Saturday, August 22, 2015
Social Justice Advocacy Lives On
Julian Bond and Louis Stokes both passed on this week. Both men were renegades in the civil rights movement, working for justice in the trenches in the South from the time they could board a bus and speak their truth. Yesterday I heard a story on the radio recounting a quote from President Obama to Louis Stokes shortly after he was elected President of the United States: "I am here because of you."
Louis Stokes founded the Congressional Black Caucus, but on the road to his political success he was blocked from votes by his white colleagues, and suffered the slings and arrows of being a non-white leader in this country. And not just in the segregated 1950's and 60's South--Stokes was turned away from his own Congressional parking garage by Capitol police in 1991. He also led the Congressional Committee that investigated the death of Martin Luther King, Jr.
Julian Bond co-founded the Southern Poverty Law Center, and years before that he founded Student Non-violent Coordinating Committee. Bond was a leading student demonstrator at Morehouse College, and years later the leader of the NAACP. During his tenure at the NAACP, I saw him speak at the National Press Club while I was a law student and was captivated by his calm toughness and his tough calmness. I wanted to be like him, a tireless social justice advocate.
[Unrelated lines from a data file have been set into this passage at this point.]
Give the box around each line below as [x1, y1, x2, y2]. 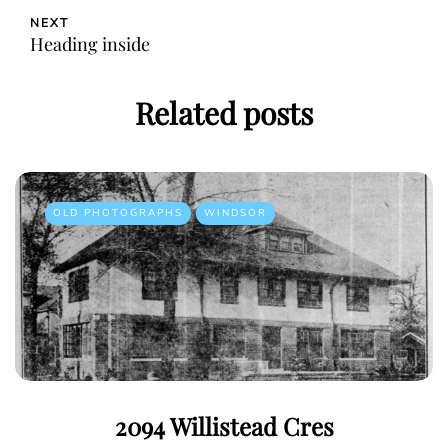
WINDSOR [204, 206, 267, 221]
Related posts [135, 93, 313, 134]
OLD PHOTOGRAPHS [53, 206, 183, 221]
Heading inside [30, 32, 150, 57]
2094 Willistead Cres [114, 410, 334, 443]
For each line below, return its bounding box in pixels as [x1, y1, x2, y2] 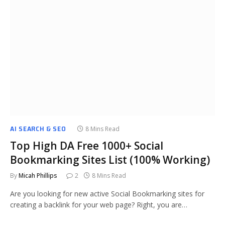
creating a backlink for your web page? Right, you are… [10, 199, 187, 209]
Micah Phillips [19, 171, 57, 180]
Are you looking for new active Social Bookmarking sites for [10, 188, 204, 198]
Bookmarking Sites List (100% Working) [10, 152, 210, 167]
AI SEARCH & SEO [10, 123, 66, 134]
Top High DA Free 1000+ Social [10, 138, 163, 153]
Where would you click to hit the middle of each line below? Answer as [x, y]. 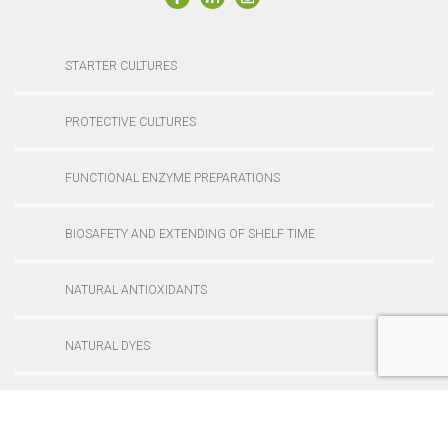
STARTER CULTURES [121, 65]
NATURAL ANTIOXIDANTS [136, 289]
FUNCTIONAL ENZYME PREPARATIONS [172, 177]
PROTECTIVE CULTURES [130, 121]
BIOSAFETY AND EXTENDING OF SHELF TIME [190, 233]
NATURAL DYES [107, 345]
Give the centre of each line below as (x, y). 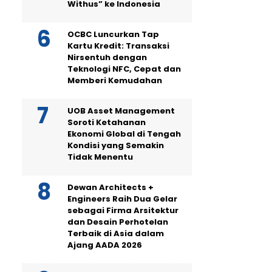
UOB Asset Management (121, 111)
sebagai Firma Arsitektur (123, 210)
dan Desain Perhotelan (118, 222)
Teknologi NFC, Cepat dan (124, 69)
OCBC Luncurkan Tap (113, 34)
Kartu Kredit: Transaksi (118, 46)
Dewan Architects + (110, 187)
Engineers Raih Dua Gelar (122, 199)
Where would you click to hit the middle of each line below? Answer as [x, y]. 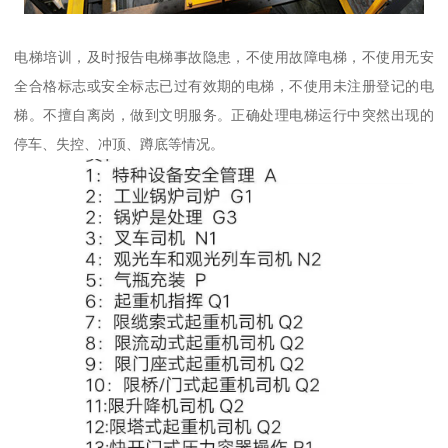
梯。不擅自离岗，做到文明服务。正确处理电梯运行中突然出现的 [224, 114]
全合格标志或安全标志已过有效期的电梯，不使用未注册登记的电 [224, 85]
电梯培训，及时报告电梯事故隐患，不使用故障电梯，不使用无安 [224, 56]
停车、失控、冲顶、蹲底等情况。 [119, 143]
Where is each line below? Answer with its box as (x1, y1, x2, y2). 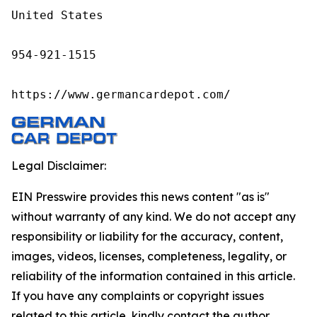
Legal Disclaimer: (11, 158, 106, 173)
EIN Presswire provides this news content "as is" (11, 189, 270, 204)
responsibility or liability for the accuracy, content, (11, 229, 283, 243)
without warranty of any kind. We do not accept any (11, 209, 296, 224)
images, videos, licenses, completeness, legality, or (11, 248, 287, 263)
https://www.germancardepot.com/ (11, 87, 231, 101)
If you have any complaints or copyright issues (11, 288, 264, 303)
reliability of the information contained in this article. (11, 268, 295, 283)
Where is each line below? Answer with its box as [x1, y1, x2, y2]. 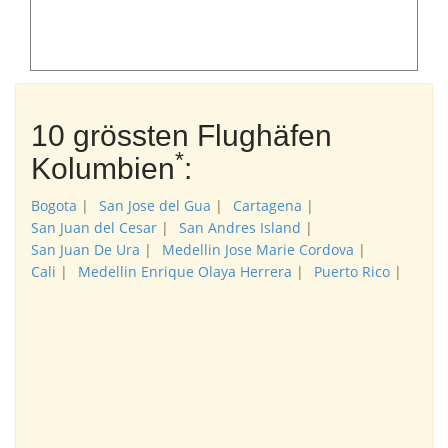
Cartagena [233, 196, 302, 215]
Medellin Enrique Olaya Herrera [78, 262, 292, 281]
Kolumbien [31, 152, 175, 185]
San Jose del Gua [99, 196, 211, 215]
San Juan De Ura [31, 240, 140, 259]
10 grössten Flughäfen [31, 119, 332, 152]
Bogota [31, 196, 77, 215]
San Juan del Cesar [31, 218, 157, 237]

But I'll never be half the advocate that Bond and Stokes were. This world doesn't require me to do what they did. This world doesn't turn me away from my office parking garage because of the color of my skin. It doesn't beat me into submission on the streets I walk down or sit in or run through. My feelings of irony and angst about the deaths of these two remarkable advocates in one week are fine, but they are not really important. It's really just a somewhat embarrassing combination of white guilt and navel-gazing, if I am honest. But this post is about to end. And I ask you to remind yourself, as I strive to remind myself as I close, that we can in fact serve their legacy. We cannot walk in their shoes. But we can pick them up, dust them off, and carry those shoes as we walk our own walk for social justice. They paved a path with their pain and their triumph, and they expect us to keep it clear. Thanks for the trailblazing, gentlemen. We'll take it from here.